# Raccoon recipe's?



## jskeen (Feb 7, 2011)

I have been told that the traditional Soul food method is to slow roast in a covered pan till falling off the bone, but I gotta say that didn't do much for me the last time. What's you guys recommendation? Other than the ever popular "cut off a chunk with your Randall #15, impale on stick and hold over fire till you are so hungry you can't wait any longer, then tear off bits with fingers and stuff in mouth". That one I'm also familiar with, and while it is mouthwateringly delicious, the three days of hiking with full kit, no food, and unfriendly indig's chasing you no longer appeals to me as much as it did back when i was young and bulletproof.


----------



## Bro.Ben (Jun 14, 2011)

Jeez man... Eat'n Raccoon? Well I guess if it's far enough away from society to have not eaten our waste they might be tastey. Just as someone who likes cook'n I would say marinate it in cocacola teryaki, worchestershire sauce, soy sauce, red win, lots of pepper and whatever else to taste. lots of cocacola to get rid of gamey taste. Then set it on a cookie sheet ontop of lemons or oranges and onions and let'r go. Hot sauce the all holy heck out of the lemons and onions too. Get some flavor in there.

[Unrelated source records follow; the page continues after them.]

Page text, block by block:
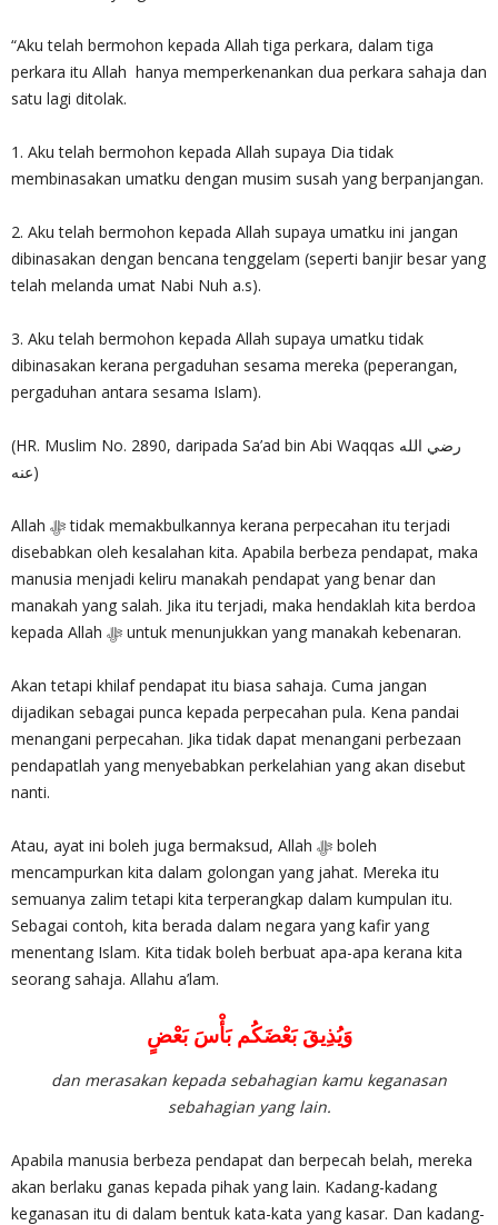
“Aku telah bermohon kepada Allah tiga perkara, dalam tiga
perkara itu Allah hanya memperkenankan dua perkara sahaja dan
satu lagi ditolak.
1. Aku telah bermohon kepada Allah supaya Dia tidak
membinasakan umatku dengan musim susah yang berpanjangan.
2. Aku telah bermohon kepada Allah supaya umatku ini jangan
dibinasakan dengan bencana tenggelam (seperti banjir besar yang
telah melanda umat Nabi Nuh a.s).
3. Aku telah bermohon kepada Allah supaya umatku tidak
dibinasakan kerana pergaduhan sesama mereka (peperangan,
pergaduhan antara sesama Islam).
(HR. Muslim No. 2890, daripada Sa’ad bin Abi Waqqas رضي الله
عنه)
Allah ‎ﷻ tidak memakbulkannya kerana perpecahan itu terjadi
disebabkan oleh kesalahan kita. Apabila berbeza pendapat, maka
manusia menjadi keliru manakah pendapat yang benar dan
manakah yang salah. Jika itu terjadi, maka hendaklah kita berdoa
kepada Allah ‎ﷻ untuk menunjukkan yang manakah kebenaran.
Akan tetapi khilaf pendapat itu biasa sahaja. Cuma jangan
dijadikan sebagai punca kepada perpecahan pula. Kena pandai
menangani perpecahan. Jika tidak dapat menangani perbezaan
pendapatlah yang menyebabkan perkelahian yang akan disebut
nanti.
Atau, ayat ini boleh juga bermaksud, Allah ‎ﷻ boleh
mencampurkan kita dalam golongan yang jahat. Mereka itu
semuanya zalim tetapi kita terperangkap dalam kumpulan itu.
Sebagai contoh, kita berada dalam negara yang kafir yang
menentang Islam. Kita tidak boleh berbuat apa-apa kerana kita
seorang sahaja. Allahu a’lam.
وَيُذِيقَ بَعْضَكُم بَأْسَ بَعْضٍ
dan merasakan kepada sebahagian kamu keganasan
sebahagian yang lain.
Apabila manusia berbeza pendapat dan berpecah belah, mereka
akan berlaku ganas kepada pihak yang lain. Kadang-kadang
keganasan itu di dalam bentuk kata-kata yang kasar. Dan kadang-
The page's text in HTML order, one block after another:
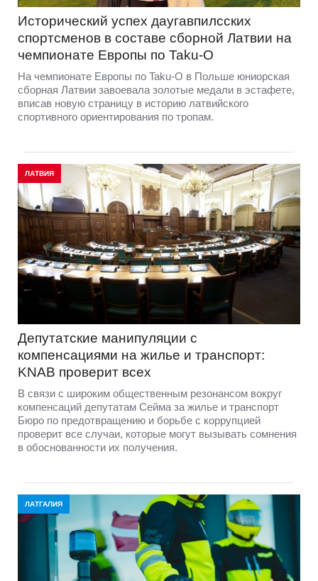
Исторический успех даугавпилсских
спортсменов в составе сборной Латвии на
чемпионате Европы по Taku-O
На чемпионате Европы по Taku-O в Польше юниорская
сборная Латвии завоевала золотые медали в эстафете,
вписав новую страницу в историю латвийского
спортивного ориентирования по тропам.
ЛАТВИЯ
Депутатские манипуляции с
компенсациями на жилье и транспорт:
KNAB проверит всех
В связи с широким общественным резонансом вокруг
компенсаций депутатам Сейма за жилье и транспорт
Бюро по предотвращению и борьбе с коррупцией
проверит все случаи, которые могут вызывать сомнения
в обоснованности их получения.
ЛАТГАЛИЯ

I know it's not a reciepe but maybe it's somethin' to try.


----------



## Charles (Aug 26, 2010)

Older editions of "Joy of Cooking" have game recipes, including one for racoon. My edition was published in 1980. I don't want to raise legal issues by putting it up on a public board. But if you cannot find it, just send me a pm and I might be able to help you.

Cheers ....... Charles


----------



## shot in the foot (Jan 3, 2010)

EEEEEk i had to shut Bandits eyes there so hee couldnt read this topic ha ha, jeff


----------



## NoSugarRob (Jun 3, 2010)

have you opened your own zoo Jeff ?


----------



## shot in the foot (Jan 3, 2010)

NoSugarRob said:


> have you opened your own zoo Jeff ?


he is at my daughters, my dogs would kill him, she go.s round all the schools doing talks, she has all sorts, jeff


----------